Activity »
In the entries below, spot each line with the word "Homes" and copy it.
=== Data to use ===
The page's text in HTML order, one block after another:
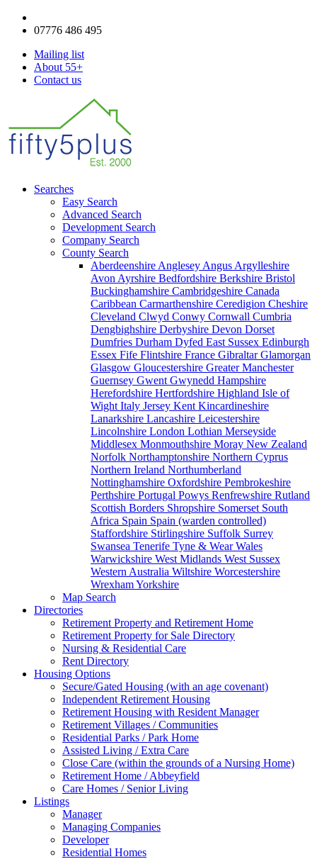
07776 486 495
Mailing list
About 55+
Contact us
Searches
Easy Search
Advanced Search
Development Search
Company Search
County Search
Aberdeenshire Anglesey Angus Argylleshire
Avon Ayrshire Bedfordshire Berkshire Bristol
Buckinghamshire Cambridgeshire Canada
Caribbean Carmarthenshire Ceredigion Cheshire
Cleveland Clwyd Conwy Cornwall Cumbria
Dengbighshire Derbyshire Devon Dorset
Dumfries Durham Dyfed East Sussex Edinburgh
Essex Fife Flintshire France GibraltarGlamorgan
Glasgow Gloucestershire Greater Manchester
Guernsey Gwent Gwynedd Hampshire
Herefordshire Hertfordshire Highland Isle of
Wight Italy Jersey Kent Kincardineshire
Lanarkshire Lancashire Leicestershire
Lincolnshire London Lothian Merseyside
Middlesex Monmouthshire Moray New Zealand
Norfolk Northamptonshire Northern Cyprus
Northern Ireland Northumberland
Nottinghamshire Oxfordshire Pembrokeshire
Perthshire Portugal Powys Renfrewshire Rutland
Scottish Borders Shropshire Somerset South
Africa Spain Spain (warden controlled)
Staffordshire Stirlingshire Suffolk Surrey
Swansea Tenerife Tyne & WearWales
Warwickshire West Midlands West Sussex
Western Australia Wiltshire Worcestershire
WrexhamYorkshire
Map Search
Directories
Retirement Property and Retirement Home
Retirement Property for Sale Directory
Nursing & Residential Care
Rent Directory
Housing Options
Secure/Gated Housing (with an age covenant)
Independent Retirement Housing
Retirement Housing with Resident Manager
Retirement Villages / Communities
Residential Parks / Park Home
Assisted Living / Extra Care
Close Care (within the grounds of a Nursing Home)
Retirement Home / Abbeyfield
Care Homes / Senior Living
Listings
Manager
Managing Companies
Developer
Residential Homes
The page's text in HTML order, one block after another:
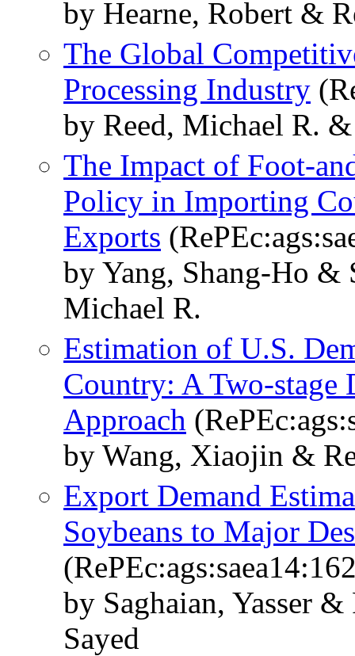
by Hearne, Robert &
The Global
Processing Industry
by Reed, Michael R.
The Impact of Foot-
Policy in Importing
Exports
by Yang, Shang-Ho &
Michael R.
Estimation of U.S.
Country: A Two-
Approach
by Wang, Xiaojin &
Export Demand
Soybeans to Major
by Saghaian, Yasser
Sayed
===
=== Data to use ===
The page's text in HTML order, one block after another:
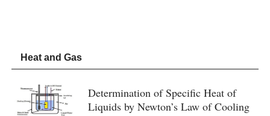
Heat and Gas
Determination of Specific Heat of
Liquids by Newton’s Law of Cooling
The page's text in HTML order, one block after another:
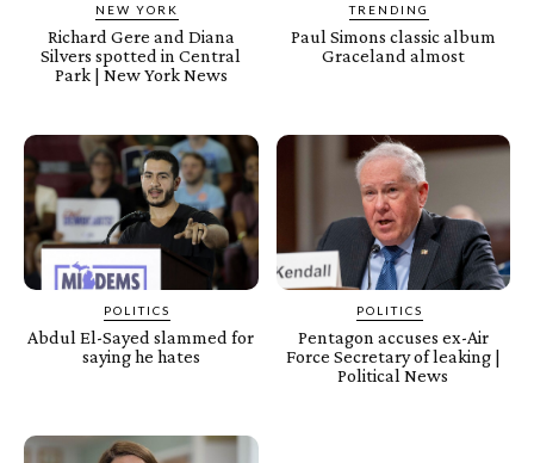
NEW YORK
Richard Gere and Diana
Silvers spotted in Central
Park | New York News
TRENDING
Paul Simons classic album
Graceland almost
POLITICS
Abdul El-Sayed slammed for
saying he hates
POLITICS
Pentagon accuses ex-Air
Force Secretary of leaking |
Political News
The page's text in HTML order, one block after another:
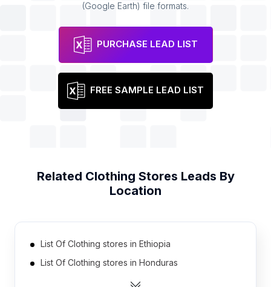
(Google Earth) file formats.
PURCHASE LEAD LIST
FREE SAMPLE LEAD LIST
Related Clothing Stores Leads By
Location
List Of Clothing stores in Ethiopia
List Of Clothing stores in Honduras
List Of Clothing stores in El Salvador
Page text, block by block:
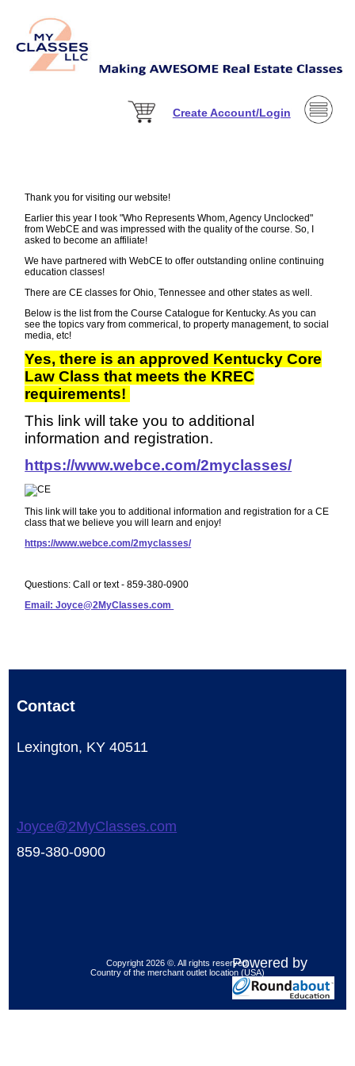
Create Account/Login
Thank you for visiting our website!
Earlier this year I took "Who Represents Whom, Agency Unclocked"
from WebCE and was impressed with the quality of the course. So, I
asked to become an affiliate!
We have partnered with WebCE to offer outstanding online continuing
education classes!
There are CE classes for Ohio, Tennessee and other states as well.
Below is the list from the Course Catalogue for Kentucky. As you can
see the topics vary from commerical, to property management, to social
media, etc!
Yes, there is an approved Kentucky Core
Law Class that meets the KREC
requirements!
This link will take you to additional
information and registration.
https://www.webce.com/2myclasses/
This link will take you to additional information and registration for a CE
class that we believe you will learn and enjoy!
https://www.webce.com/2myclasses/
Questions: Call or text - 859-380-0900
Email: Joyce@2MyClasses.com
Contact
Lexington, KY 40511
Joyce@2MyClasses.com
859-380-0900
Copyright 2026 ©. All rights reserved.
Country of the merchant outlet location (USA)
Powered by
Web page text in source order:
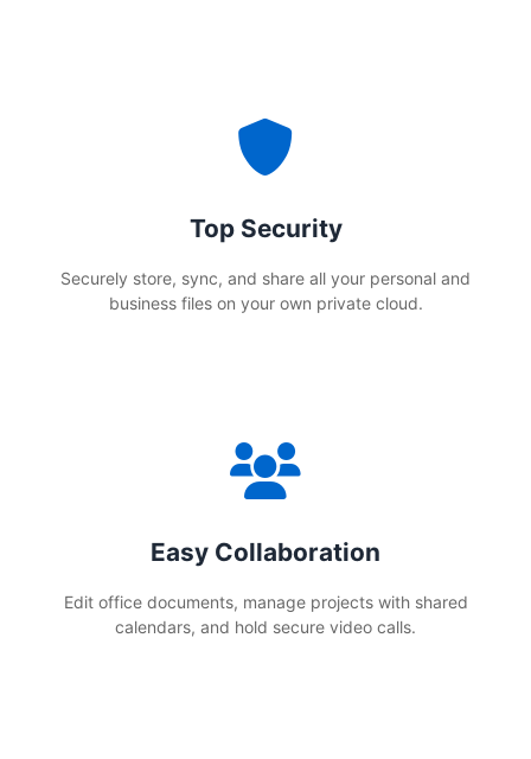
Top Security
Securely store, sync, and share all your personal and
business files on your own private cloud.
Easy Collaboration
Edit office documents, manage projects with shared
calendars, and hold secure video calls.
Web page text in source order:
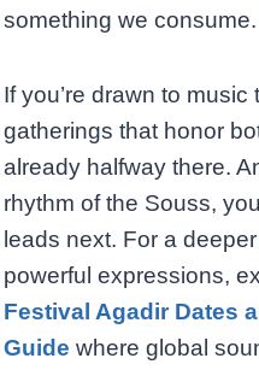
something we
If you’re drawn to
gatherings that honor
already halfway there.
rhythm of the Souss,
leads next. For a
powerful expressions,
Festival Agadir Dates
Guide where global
===
Expected answer »
Care Homes / Senior Living
Residential Homes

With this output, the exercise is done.